*WORK INSTRUCTION*
Of the entries below, return only those lines from the line with "Er was geen" to the line with "vond de rechtbank", exactly, both included.

(Data items)
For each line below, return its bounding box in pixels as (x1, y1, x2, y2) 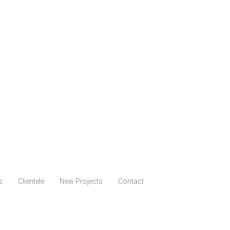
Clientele (17, 177, 44, 185)
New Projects (59, 177, 103, 185)
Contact (118, 177, 144, 185)
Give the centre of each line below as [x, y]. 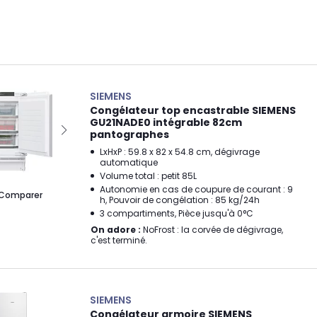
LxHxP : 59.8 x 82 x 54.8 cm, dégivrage [180, 151]
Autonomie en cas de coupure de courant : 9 [196, 189]
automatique [129, 162]
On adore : [116, 229]
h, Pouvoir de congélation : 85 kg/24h [180, 200]
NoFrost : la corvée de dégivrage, [212, 229]
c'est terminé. [119, 240]
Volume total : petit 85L [148, 175]
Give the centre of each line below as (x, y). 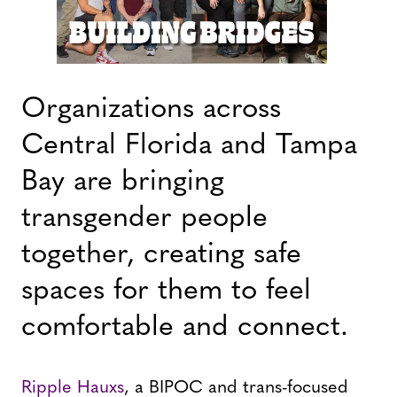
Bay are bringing (123, 183)
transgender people (144, 219)
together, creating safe (161, 256)
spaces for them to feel (166, 292)
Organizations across (151, 110)
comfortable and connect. (185, 328)
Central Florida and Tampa (189, 147)
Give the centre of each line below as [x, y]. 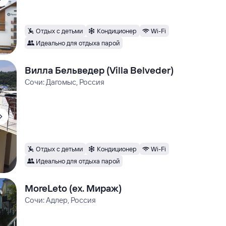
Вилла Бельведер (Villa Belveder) [99, 70]
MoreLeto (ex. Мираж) [73, 188]
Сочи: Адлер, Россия [61, 200]
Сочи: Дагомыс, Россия [65, 82]
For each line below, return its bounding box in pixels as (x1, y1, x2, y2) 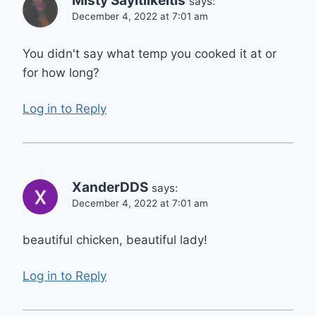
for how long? (23, 66, 99, 80)
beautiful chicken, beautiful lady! (23, 233, 207, 248)
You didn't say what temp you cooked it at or (23, 47, 276, 61)
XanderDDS (72, 178, 148, 195)
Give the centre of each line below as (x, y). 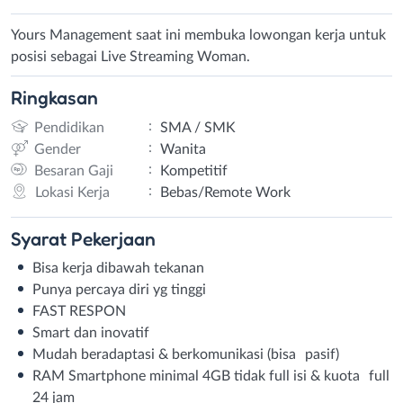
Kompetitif (193, 170)
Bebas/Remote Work (225, 192)
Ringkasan (54, 97)
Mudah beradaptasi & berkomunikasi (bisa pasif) (186, 354)
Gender (57, 149)
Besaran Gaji (73, 170)
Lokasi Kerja (72, 192)
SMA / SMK (197, 127)
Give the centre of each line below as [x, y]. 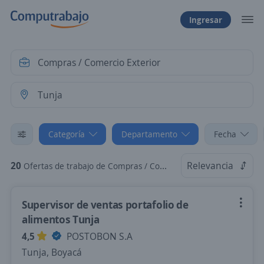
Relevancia [210, 166]
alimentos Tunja [61, 219]
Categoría [67, 134]
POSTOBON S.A [98, 236]
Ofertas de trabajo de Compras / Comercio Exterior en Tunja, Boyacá [92, 166]
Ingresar [206, 19]
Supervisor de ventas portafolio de [105, 204]
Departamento [149, 134]
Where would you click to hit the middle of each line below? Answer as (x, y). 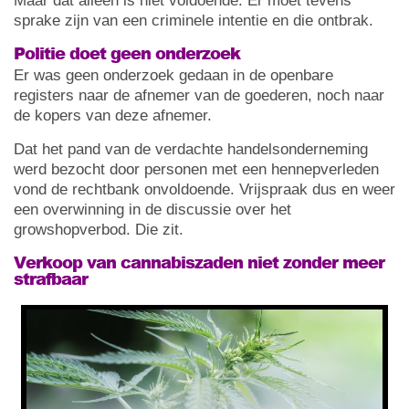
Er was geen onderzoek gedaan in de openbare (173, 75)
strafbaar (51, 278)
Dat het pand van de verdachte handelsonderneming (191, 149)
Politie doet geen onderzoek (127, 52)
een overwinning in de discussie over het (152, 209)
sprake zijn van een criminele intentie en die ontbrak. (194, 20)
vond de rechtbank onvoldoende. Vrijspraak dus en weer (204, 189)
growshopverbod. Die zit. (99, 229)
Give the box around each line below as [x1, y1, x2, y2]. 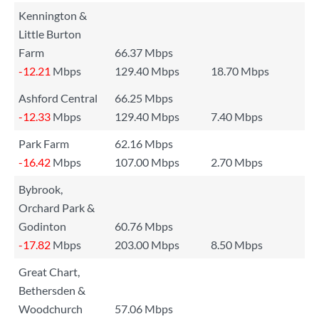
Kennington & [19, 9, 87, 22]
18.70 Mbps [211, 64, 269, 78]
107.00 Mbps [115, 155, 179, 169]
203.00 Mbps [115, 238, 179, 251]
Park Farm [19, 137, 69, 150]
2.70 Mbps [211, 155, 263, 169]
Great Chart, [19, 265, 80, 278]
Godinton [19, 219, 66, 233]
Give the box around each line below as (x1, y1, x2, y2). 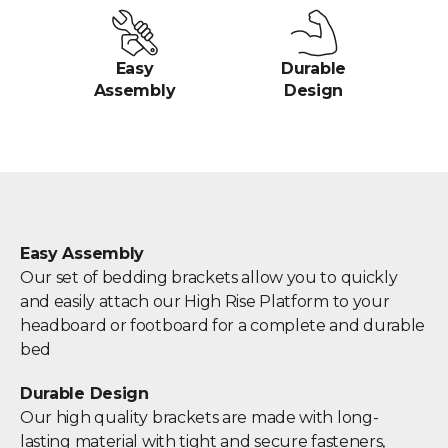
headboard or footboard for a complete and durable (20, 315, 426, 335)
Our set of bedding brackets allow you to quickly (20, 267, 398, 287)
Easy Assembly (20, 243, 145, 263)
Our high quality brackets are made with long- (20, 407, 379, 427)
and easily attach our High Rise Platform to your (20, 291, 390, 311)
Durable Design (20, 383, 149, 403)

*RESPONSE*
Er was geen onderzoek gedaan in de openbare (173, 75)
strafbaar (51, 278)
Dat het pand van de verdachte handelsonderneming (191, 149)
Politie doet geen onderzoek (127, 52)
een overwinning in de discussie over het (152, 209)
sprake zijn van een criminele intentie en die ontbrak. (194, 20)
vond de rechtbank onvoldoende. Vrijspraak dus en weer (204, 189)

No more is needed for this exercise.